■ **What to do**: If a line in the entries below includes "stay", pick it out and copy it.

....

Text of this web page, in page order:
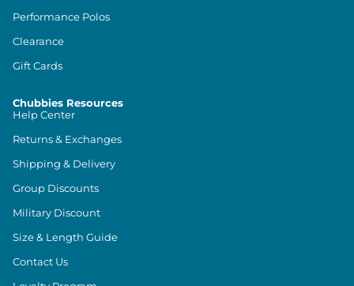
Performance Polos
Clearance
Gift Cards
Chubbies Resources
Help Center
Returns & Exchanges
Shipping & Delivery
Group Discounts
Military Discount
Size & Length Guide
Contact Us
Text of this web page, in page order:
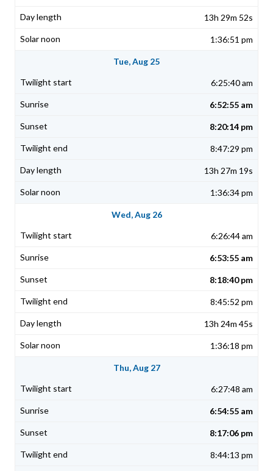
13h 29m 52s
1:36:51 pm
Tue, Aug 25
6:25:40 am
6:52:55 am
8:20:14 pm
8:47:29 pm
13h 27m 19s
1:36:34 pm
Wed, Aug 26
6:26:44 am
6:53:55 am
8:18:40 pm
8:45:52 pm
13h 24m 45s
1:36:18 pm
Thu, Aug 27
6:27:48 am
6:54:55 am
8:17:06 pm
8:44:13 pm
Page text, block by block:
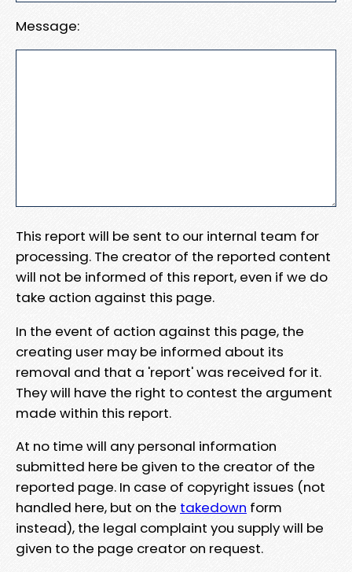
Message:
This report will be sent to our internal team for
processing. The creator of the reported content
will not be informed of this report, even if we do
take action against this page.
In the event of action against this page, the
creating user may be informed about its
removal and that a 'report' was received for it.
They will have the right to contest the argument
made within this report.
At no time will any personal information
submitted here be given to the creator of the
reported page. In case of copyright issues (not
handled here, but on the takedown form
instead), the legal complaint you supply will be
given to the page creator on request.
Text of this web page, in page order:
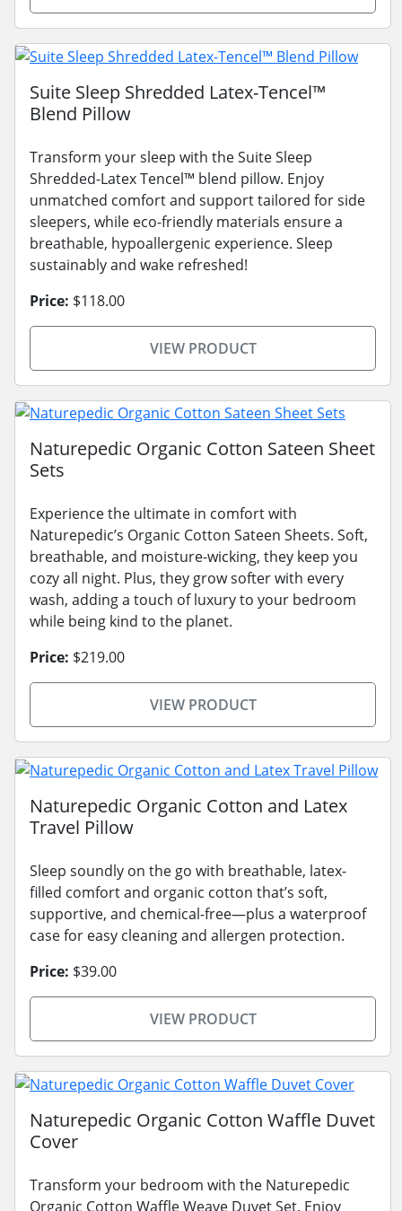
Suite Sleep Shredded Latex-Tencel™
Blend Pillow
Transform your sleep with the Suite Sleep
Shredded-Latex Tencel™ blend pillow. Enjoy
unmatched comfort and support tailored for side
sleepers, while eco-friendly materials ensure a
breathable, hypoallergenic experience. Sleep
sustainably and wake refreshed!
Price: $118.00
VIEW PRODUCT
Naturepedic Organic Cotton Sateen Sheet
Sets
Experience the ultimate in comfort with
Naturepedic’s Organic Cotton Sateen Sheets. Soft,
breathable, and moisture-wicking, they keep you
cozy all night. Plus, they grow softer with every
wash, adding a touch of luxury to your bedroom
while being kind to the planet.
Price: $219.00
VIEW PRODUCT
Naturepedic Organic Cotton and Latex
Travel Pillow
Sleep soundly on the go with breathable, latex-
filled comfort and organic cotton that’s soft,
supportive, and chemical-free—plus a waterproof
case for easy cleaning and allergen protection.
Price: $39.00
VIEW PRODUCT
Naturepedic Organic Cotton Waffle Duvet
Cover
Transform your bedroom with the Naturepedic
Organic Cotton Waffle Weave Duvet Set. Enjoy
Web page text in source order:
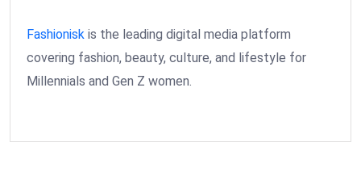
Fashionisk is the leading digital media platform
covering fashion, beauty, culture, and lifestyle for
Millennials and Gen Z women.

....

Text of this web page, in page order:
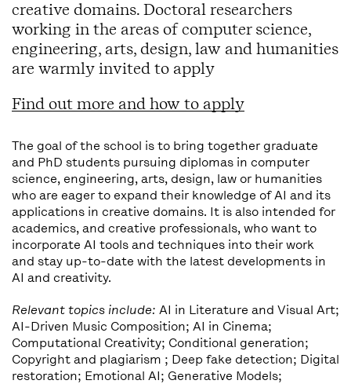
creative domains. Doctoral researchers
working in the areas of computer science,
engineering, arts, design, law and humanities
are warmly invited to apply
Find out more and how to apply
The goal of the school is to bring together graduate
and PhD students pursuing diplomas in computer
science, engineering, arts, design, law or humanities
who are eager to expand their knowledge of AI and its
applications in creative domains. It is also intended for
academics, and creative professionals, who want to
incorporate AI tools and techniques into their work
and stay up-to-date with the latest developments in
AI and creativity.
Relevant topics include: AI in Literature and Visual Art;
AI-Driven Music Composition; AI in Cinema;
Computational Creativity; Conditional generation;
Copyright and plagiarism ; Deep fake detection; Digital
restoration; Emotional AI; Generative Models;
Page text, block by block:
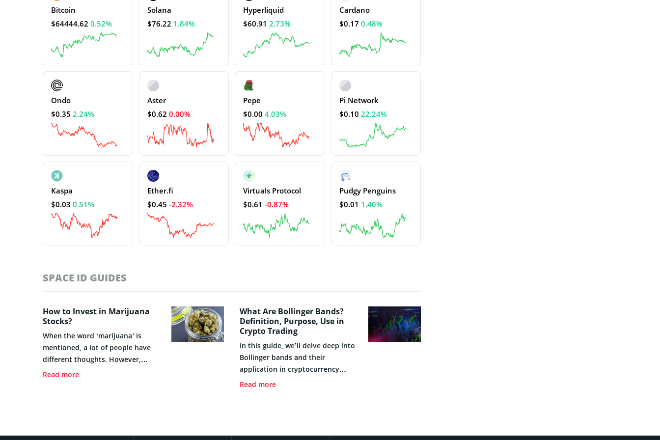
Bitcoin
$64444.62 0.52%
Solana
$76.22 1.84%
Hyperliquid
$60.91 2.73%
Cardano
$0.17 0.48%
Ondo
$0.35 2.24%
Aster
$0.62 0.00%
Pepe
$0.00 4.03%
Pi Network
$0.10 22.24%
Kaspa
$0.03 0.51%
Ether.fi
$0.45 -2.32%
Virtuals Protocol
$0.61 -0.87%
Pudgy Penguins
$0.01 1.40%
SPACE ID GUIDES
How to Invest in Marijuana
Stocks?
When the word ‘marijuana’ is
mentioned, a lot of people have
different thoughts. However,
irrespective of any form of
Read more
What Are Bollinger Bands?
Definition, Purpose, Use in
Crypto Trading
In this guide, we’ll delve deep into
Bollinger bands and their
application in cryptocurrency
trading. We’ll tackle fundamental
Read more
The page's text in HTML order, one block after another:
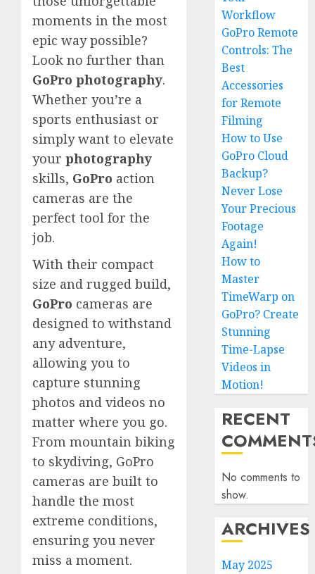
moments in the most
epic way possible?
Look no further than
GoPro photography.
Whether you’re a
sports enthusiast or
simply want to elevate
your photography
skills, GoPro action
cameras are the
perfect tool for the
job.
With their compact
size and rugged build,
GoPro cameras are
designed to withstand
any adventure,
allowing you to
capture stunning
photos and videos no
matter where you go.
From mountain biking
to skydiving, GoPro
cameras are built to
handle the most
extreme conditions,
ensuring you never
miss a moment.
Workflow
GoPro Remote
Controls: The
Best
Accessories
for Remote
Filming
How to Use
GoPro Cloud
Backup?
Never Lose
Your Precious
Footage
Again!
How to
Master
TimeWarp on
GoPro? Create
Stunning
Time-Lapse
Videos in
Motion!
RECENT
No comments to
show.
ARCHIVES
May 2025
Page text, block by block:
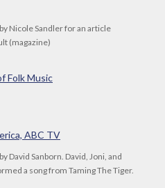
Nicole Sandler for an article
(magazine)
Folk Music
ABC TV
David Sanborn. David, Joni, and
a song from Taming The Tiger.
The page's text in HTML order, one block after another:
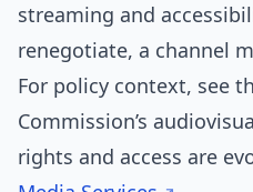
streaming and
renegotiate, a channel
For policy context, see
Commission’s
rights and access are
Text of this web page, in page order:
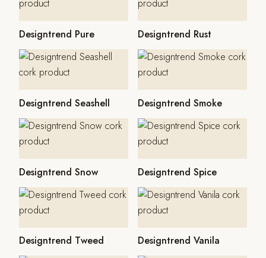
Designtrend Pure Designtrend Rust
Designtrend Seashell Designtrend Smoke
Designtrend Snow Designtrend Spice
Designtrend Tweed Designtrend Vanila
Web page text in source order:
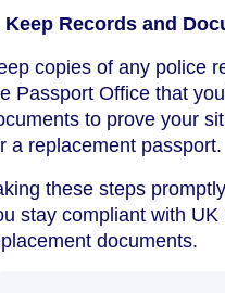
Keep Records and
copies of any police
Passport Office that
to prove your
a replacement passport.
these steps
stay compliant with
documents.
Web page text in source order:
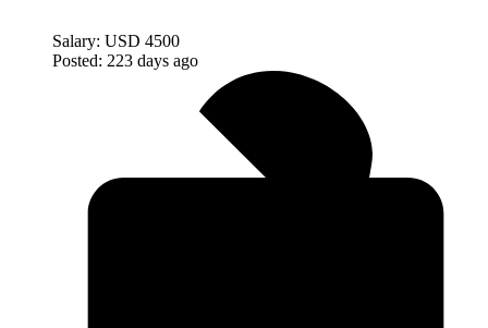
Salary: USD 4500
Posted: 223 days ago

....

■ **Exercise response**:
and stay up-to-date with the latest developments in
stay compliant with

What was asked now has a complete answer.